─── Dataset entries
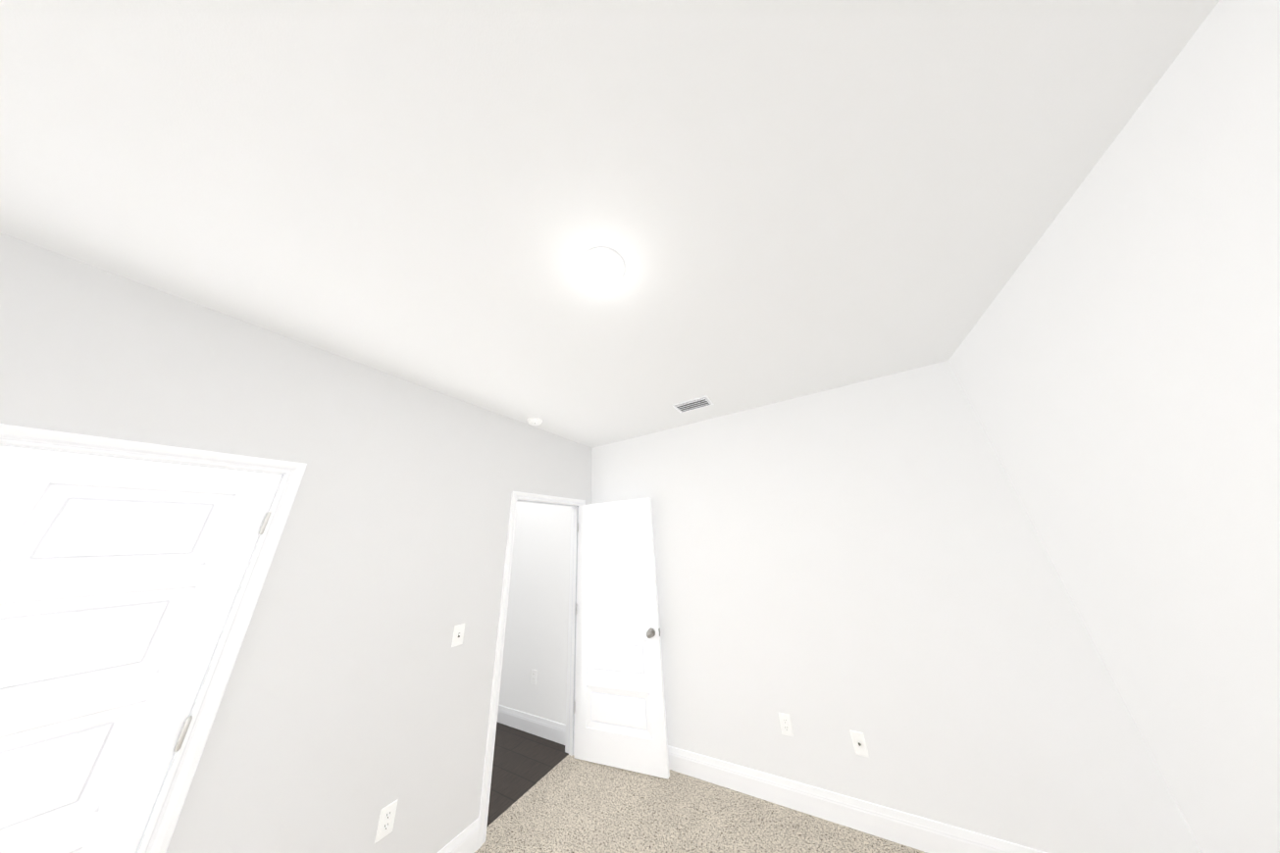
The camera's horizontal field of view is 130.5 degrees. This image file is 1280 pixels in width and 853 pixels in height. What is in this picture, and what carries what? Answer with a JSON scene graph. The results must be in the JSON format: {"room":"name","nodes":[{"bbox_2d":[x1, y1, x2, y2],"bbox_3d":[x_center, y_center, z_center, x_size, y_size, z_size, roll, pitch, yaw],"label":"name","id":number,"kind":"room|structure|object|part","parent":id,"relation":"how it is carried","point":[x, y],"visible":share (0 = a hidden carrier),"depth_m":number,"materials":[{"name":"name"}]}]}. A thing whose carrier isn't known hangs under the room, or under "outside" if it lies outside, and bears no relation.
{"room":"empty bedroom","nodes":[
{"label":"empty bedroom","id":0,"kind":"room"},
{"bbox_2d":[0,232,591,852],"bbox_3d":[-1.555,0.978,1.528,0.120,2.743,4.207,-15,-24,27],"label":"wall","id":1,"kind":"structure","parent":0,"point":[355,699],"depth_m":1.46,"materials":[{"name":"white paint"}]},
{"bbox_2d":[0,445,282,852],"bbox_3d":[-1.842,1.091,0.821,0.035,2.024,0.604,-15,-24,27],"label":"closet door","id":2,"kind":"structure","parent":1,"relation":"in","point":[120,580],"depth_m":1.00,"materials":[{"name":"white wood"}]},
{"bbox_2d":[173,512,270,752],"bbox_3d":[-1.810,1.041,0.843,0.082,1.568,0.610,-12,-23,22],"label":"hardware piece","id":3,"kind":"object","parent":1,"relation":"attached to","point":[181,737],"visible":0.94,"depth_m":1.09,"materials":[{"name":"grey metal"}]},
{"bbox_2d":[0,423,585,852],"bbox_3d":[-1.491,1.303,1.488,0.153,2.102,3.520,-15,-24,27],"label":"door frame","id":4,"kind":"structure","parent":1,"relation":"attached to","point":[171,800],"depth_m":1.23,"materials":[{"name":"white wood"}]},
{"bbox_2d":[374,799,398,843],"bbox_3d":[-1.257,1.958,1.464,0.008,0.115,0.070,-15,-24,27],"label":"outlet","id":5,"kind":"object","parent":1,"relation":"attached to","point":[385,821],"visible":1,"depth_m":1.46,"materials":[{"name":"white plastic"}]},
{"bbox_2d":[451,623,464,647],"bbox_3d":[-1.176,1.356,1.917,0.017,0.115,0.070,-15,-24,27],"label":"light switch","id":6,"kind":"object","parent":1,"relation":"attached to","point":[458,635],"visible":1,"depth_m":1.92,"materials":[{"name":"white plastic"}]},
{"bbox_2d":[437,818,479,852],"bbox_3d":[-1.277,2.262,1.265,0.014,0.133,1.230,-15,-24,27],"label":"baseboard","id":7,"kind":"structure","parent":1,"relation":"attached to","point":[466,842],"depth_m":1.71,"materials":[{"name":"white wood"}]},
{"bbox_2d":[486,721,568,827],"bbox_3d":[-1.603,2.704,2.074,1.325,0.056,1.910,-15,-24,27],"label":"floor","id":8,"kind":"structure","parent":0,"point":[524,763],"depth_m":2.42,"materials":[{"name":"brown wood"}]},
{"bbox_2d":[498,502,571,724],"bbox_3d":[-1.195,1.698,3.424,1.280,2.743,0.120,-15,-24,27],"label":"wall","id":9,"kind":"structure","parent":0,"point":[537,630],"depth_m":3.18,"materials":[{"name":"white paint"}]},
{"bbox_2d":[496,705,565,745],"bbox_3d":[-1.104,2.878,2.867,1.160,0.133,0.014,-15,-24,27],"label":"baseboard","id":10,"kind":"structure","parent":9,"relation":"attached to","point":[552,731],"depth_m":2.82,"materials":[{"name":"white wood"}]},
{"bbox_2d":[530,669,537,684],"bbox_3d":[-1.071,2.528,2.975,0.070,0.115,0.008,-15,-24,27],"label":"outlet","id":11,"kind":"object","parent":9,"relation":"attached to","point":[534,677],"visible":1,"depth_m":2.97,"materials":[{"name":"white plastic"}]},
{"bbox_2d":[0,0,1219,448],"bbox_3d":[-0.753,-0.588,1.557,4.854,0.100,4.267,-15,-24,27],"label":"ceiling","id":12,"kind":"structure","parent":0,"point":[775,200],"depth_m":0.93,"materials":[{"name":"white paint"}]},
{"bbox_2d":[527,417,542,425],"bbox_3d":[-0.975,-0.040,2.731,0.132,0.039,0.132,-15,-24,27],"label":"smoke detector","id":13,"kind":"object","parent":12,"relation":"attached to","point":[535,421],"visible":1,"depth_m":2.70,"materials":[{"name":"white plastic"}]},
{"bbox_2d":[579,246,625,287],"bbox_3d":[-0.159,-0.673,1.263,0.195,0.022,0.195,-15,-24,27],"label":"recessed light","id":14,"kind":"object","parent":12,"relation":"in","point":[602,267],"visible":0.98,"depth_m":1.24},
{"bbox_2d":[671,395,714,412],"bbox_3d":[0.467,-0.190,2.607,0.315,0.013,0.205,-15,-24,27],"label":"ceiling vent","id":15,"kind":"object","parent":12,"relation":"in","point":[694,404],"visible":1,"depth_m":2.60,"materials":[{"name":"grey metal"}]},
{"bbox_2d":[474,755,926,852],"bbox_3d":[-0.037,1.903,0.274,3.359,0.060,3.967,-15,-24,27],"label":"floor carpet","id":16,"kind":"object","parent":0,"point":[570,804],"visible":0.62,"depth_m":1.85,"materials":[{"name":"beige carpet"}]},
{"bbox_2d":[591,360,1201,852],"bbox_3d":[0.936,1.184,2.436,3.524,2.743,0.120,-15,-24,27],"label":"wall","id":17,"kind":"structure","parent":0,"point":[868,559],"depth_m":1.97,"materials":[{"name":"white paint"}]},
{"bbox_2d":[573,498,669,779],"bbox_3d":[-0.219,1.721,2.676,0.827,2.024,0.195,-11,-23,20],"label":"entry door","id":18,"kind":"structure","parent":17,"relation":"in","point":[620,719],"depth_m":2.58,"materials":[{"name":"white wood"}]},
{"bbox_3d":[-0.222,1.671,2.695,0.827,1.568,0.194,-11,-23,20],"label":"entry door hardware","id":19,"kind":"part","parent":18,"relation":"part of","materials":[{"name":"white wood"}]},
{"bbox_2d":[778,713,793,736],"bbox_3d":[0.998,2.039,2.017,0.070,0.115,0.008,-15,-24,27],"label":"outlet","id":20,"kind":"object","parent":17,"relation":"attached to","point":[786,725],"visible":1,"depth_m":2.02,"materials":[{"name":"white plastic"}]},
{"bbox_2d":[667,745,1047,852],"bbox_3d":[0.955,2.378,1.905,3.250,0.133,0.037,-15,-24,27],"label":"baseboard","id":21,"kind":"structure","parent":17,"relation":"attached to","point":[924,835],"depth_m":1.77,"materials":[{"name":"white wood"}]},
{"bbox_2d":[850,730,869,758],"bbox_3d":[1.355,1.963,1.821,0.070,0.115,0.015,-15,-24,27],"label":"outlet","id":22,"kind":"object","parent":17,"relation":"attached to","point":[859,743],"visible":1,"depth_m":1.82,"materials":[{"name":"white plastic"}]},
{"bbox_2d":[948,0,1279,852],"bbox_3d":[1.389,0.205,0.005,0.120,2.743,4.207,-15,-24,27],"label":"wall","id":23,"kind":"structure","parent":0,"point":[1113,361],"depth_m":1.00,"materials":[{"name":"white paint"}]}
]}
──────
_Work to be completed_
I'd like the entries above repeated exactly, but without any of their pictures.

_Problem solution_
The camera's horizontal field of view is 130.5 degrees. This image file is 1280 pixels in width and 853 pixels in height. What is in this picture, and what carries what? Answer with a JSON scene graph. The results must be in the JSON format: {"room":"name","nodes":[{"bbox_2d":[x1, y1, x2, y2],"bbox_3d":[x_center, y_center, z_center, x_size, y_size, z_size, roll, pitch, yaw],"label":"name","id":number,"kind":"room|structure|object|part","parent":id,"relation":"how it is carried","point":[x, y],"visible":share (0 = a hidden carrier),"depth_m":number,"materials":[{"name":"name"}]}]}. A thing whose carrier isn't known hangs under the room, or under "outside" if it lies outside, and bears no relation.
{"room":"empty bedroom","nodes":[
{"label":"empty bedroom","id":0,"kind":"room"},
{"bbox_2d":[0,232,591,852],"bbox_3d":[-1.555,0.978,1.528,0.120,2.743,4.207,-15,-24,27],"label":"wall","id":1,"kind":"structure","parent":0,"point":[355,699],"depth_m":1.46,"materials":[{"name":"white paint"}]},
{"bbox_2d":[0,445,282,852],"bbox_3d":[-1.842,1.091,0.821,0.035,2.024,0.604,-15,-24,27],"label":"closet door","id":2,"kind":"structure","parent":1,"relation":"in","point":[120,580],"depth_m":1.00,"materials":[{"name":"white wood"}]},
{"bbox_2d":[173,512,270,752],"bbox_3d":[-1.810,1.041,0.843,0.082,1.568,0.610,-12,-23,22],"label":"hardware piece","id":3,"kind":"object","parent":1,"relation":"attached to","point":[181,737],"visible":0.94,"depth_m":1.09,"materials":[{"name":"grey metal"}]},
{"bbox_2d":[0,423,585,852],"bbox_3d":[-1.491,1.303,1.488,0.153,2.102,3.520,-15,-24,27],"label":"door frame","id":4,"kind":"structure","parent":1,"relation":"attached to","point":[171,800],"depth_m":1.23,"materials":[{"name":"white wood"}]},
{"bbox_2d":[374,799,398,843],"bbox_3d":[-1.257,1.958,1.464,0.008,0.115,0.070,-15,-24,27],"label":"outlet","id":5,"kind":"object","parent":1,"relation":"attached to","point":[385,821],"visible":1,"depth_m":1.46,"materials":[{"name":"white plastic"}]},
{"bbox_2d":[451,623,464,647],"bbox_3d":[-1.176,1.356,1.917,0.017,0.115,0.070,-15,-24,27],"label":"light switch","id":6,"kind":"object","parent":1,"relation":"attached to","point":[458,635],"visible":1,"depth_m":1.92,"materials":[{"name":"white plastic"}]},
{"bbox_2d":[437,818,479,852],"bbox_3d":[-1.277,2.262,1.265,0.014,0.133,1.230,-15,-24,27],"label":"baseboard","id":7,"kind":"structure","parent":1,"relation":"attached to","point":[466,842],"depth_m":1.71,"materials":[{"name":"white wood"}]},
{"bbox_2d":[486,721,568,827],"bbox_3d":[-1.603,2.704,2.074,1.325,0.056,1.910,-15,-24,27],"label":"floor","id":8,"kind":"structure","parent":0,"point":[524,763],"depth_m":2.42,"materials":[{"name":"brown wood"}]},
{"bbox_2d":[498,502,571,724],"bbox_3d":[-1.195,1.698,3.424,1.280,2.743,0.120,-15,-24,27],"label":"wall","id":9,"kind":"structure","parent":0,"point":[537,630],"depth_m":3.18,"materials":[{"name":"white paint"}]},
{"bbox_2d":[496,705,565,745],"bbox_3d":[-1.104,2.878,2.867,1.160,0.133,0.014,-15,-24,27],"label":"baseboard","id":10,"kind":"structure","parent":9,"relation":"attached to","point":[552,731],"depth_m":2.82,"materials":[{"name":"white wood"}]},
{"bbox_2d":[530,669,537,684],"bbox_3d":[-1.071,2.528,2.975,0.070,0.115,0.008,-15,-24,27],"label":"outlet","id":11,"kind":"object","parent":9,"relation":"attached to","point":[534,677],"visible":1,"depth_m":2.97,"materials":[{"name":"white plastic"}]},
{"bbox_2d":[0,0,1219,448],"bbox_3d":[-0.753,-0.588,1.557,4.854,0.100,4.267,-15,-24,27],"label":"ceiling","id":12,"kind":"structure","parent":0,"point":[775,200],"depth_m":0.93,"materials":[{"name":"white paint"}]},
{"bbox_2d":[527,417,542,425],"bbox_3d":[-0.975,-0.040,2.731,0.132,0.039,0.132,-15,-24,27],"label":"smoke detector","id":13,"kind":"object","parent":12,"relation":"attached to","point":[535,421],"visible":1,"depth_m":2.70,"materials":[{"name":"white plastic"}]},
{"bbox_2d":[579,246,625,287],"bbox_3d":[-0.159,-0.673,1.263,0.195,0.022,0.195,-15,-24,27],"label":"recessed light","id":14,"kind":"object","parent":12,"relation":"in","point":[602,267],"visible":0.98,"depth_m":1.24},
{"bbox_2d":[671,395,714,412],"bbox_3d":[0.467,-0.190,2.607,0.315,0.013,0.205,-15,-24,27],"label":"ceiling vent","id":15,"kind":"object","parent":12,"relation":"in","point":[694,404],"visible":1,"depth_m":2.60,"materials":[{"name":"grey metal"}]},
{"bbox_2d":[474,755,926,852],"bbox_3d":[-0.037,1.903,0.274,3.359,0.060,3.967,-15,-24,27],"label":"floor carpet","id":16,"kind":"object","parent":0,"point":[570,804],"visible":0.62,"depth_m":1.85,"materials":[{"name":"beige carpet"}]},
{"bbox_2d":[591,360,1201,852],"bbox_3d":[0.936,1.184,2.436,3.524,2.743,0.120,-15,-24,27],"label":"wall","id":17,"kind":"structure","parent":0,"point":[868,559],"depth_m":1.97,"materials":[{"name":"white paint"}]},
{"bbox_2d":[573,498,669,779],"bbox_3d":[-0.219,1.721,2.676,0.827,2.024,0.195,-11,-23,20],"label":"entry door","id":18,"kind":"structure","parent":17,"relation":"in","point":[620,719],"depth_m":2.58,"materials":[{"name":"white wood"}]},
{"bbox_3d":[-0.222,1.671,2.695,0.827,1.568,0.194,-11,-23,20],"label":"entry door hardware","id":19,"kind":"part","parent":18,"relation":"part of","materials":[{"name":"white wood"}]},
{"bbox_2d":[778,713,793,736],"bbox_3d":[0.998,2.039,2.017,0.070,0.115,0.008,-15,-24,27],"label":"outlet","id":20,"kind":"object","parent":17,"relation":"attached to","point":[786,725],"visible":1,"depth_m":2.02,"materials":[{"name":"white plastic"}]},
{"bbox_2d":[667,745,1047,852],"bbox_3d":[0.955,2.378,1.905,3.250,0.133,0.037,-15,-24,27],"label":"baseboard","id":21,"kind":"structure","parent":17,"relation":"attached to","point":[924,835],"depth_m":1.77,"materials":[{"name":"white wood"}]},
{"bbox_2d":[850,730,869,758],"bbox_3d":[1.355,1.963,1.821,0.070,0.115,0.015,-15,-24,27],"label":"outlet","id":22,"kind":"object","parent":17,"relation":"attached to","point":[859,743],"visible":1,"depth_m":1.82,"materials":[{"name":"white plastic"}]},
{"bbox_2d":[948,0,1279,852],"bbox_3d":[1.389,0.205,0.005,0.120,2.743,4.207,-15,-24,27],"label":"wall","id":23,"kind":"structure","parent":0,"point":[1113,361],"depth_m":1.00,"materials":[{"name":"white paint"}]}
]}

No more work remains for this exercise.